Runtime logging should tell me all I need to know
For #3, sadly we tend not to get logging like the example above. Instead, let’s look at this real world example of what we typically see – taken from Tomcat’s Bugzilla:
If there is no file CATALINA_BASE/conf/logging.properties, then Tomcat will not start and the JVM outputs the following error:
Exception in thread "main" java.lang.NoClassDefFoundError:
without any additional information.
Sure, the error is technically correct: there was no logging class referenced, thus the JVM couldn’t find that class. But, it gives no one – even the Devs – any idea as to what the code is upset about. If the person who opened this bug didn’t already tell us where the issue was, we could be spending hours trying to figure this out.
1. If the code is looking for a file and it can’t find it, log the path and file
2. If the code is looking for a property and can’t find it, log the missing property name
3. If the code… you get the point – give me an idea of what went wrong, and I can likely leave the Devs alone
Simple, silly example. But, if things this basic are left undone, what do you think the logging of the more complex stuff looks like?
Logging as a User Story
Sadly, even though this stuff is painfully obvious, it is also rarely done.

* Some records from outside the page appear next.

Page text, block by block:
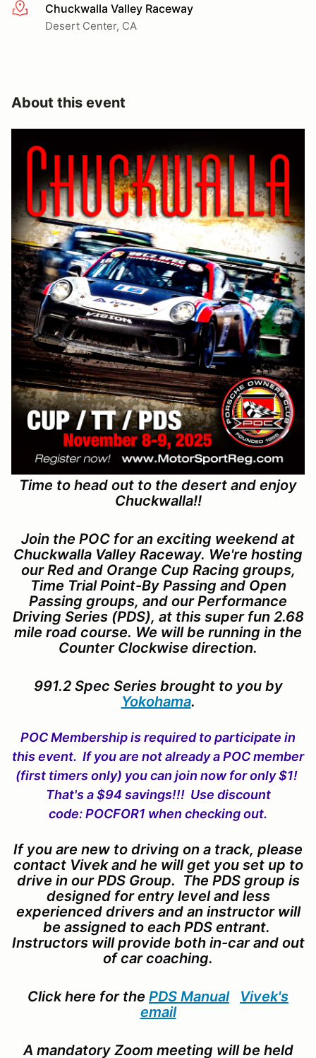
More infoChuckwalla Valley Raceway
Desert Center, CA
About this event
Time to head out to the desert and enjoy
Chuckwalla!!
Join the POC for an exciting weekend at
Chuckwalla Valley Raceway. We're hosting
our Red and Orange Cup Racing groups,
Time Trial Point-By Passing and Open
Passing groups, and our Performance
Driving Series (PDS), at this super fun 2.68
mile road course. We will be running in the
Counter Clockwise direction.
991.2 Spec Series brought to you by
Yokohama.
POC Membership is required to participate in
this event. If you are not already a POC member
(first timers only) you can join now for only $1!
That's a $94 savings!!! Use discount
code: POCFOR1 when checking out.
If you are new to driving on a track, please
contact Vivek and he will get you set up to
drive in our PDS Group. The PDS group is
designed for entry level and less
experienced drivers and an instructor will
be assigned to each PDS entrant.
Instructors will provide both in-car and out
of car coaching.
Click here for the PDS Manual
Vivek's
email
A mandatory Zoom meeting will be held

Treat your logging like it is a User Story – and your support staff are the stakeholders. After all, they are the ones consuming your logging… that is, unless you want your Devs doing all your customer support. Maybe there’s a co-dependency issue I need to explore there… Hmmm.
Anyway, sorry I can’t elaborate more. I have to go interview a replacement for Justin. He just stormed out of the office shouting something like “Unsustainable” or whatever. Feh. Whatevs.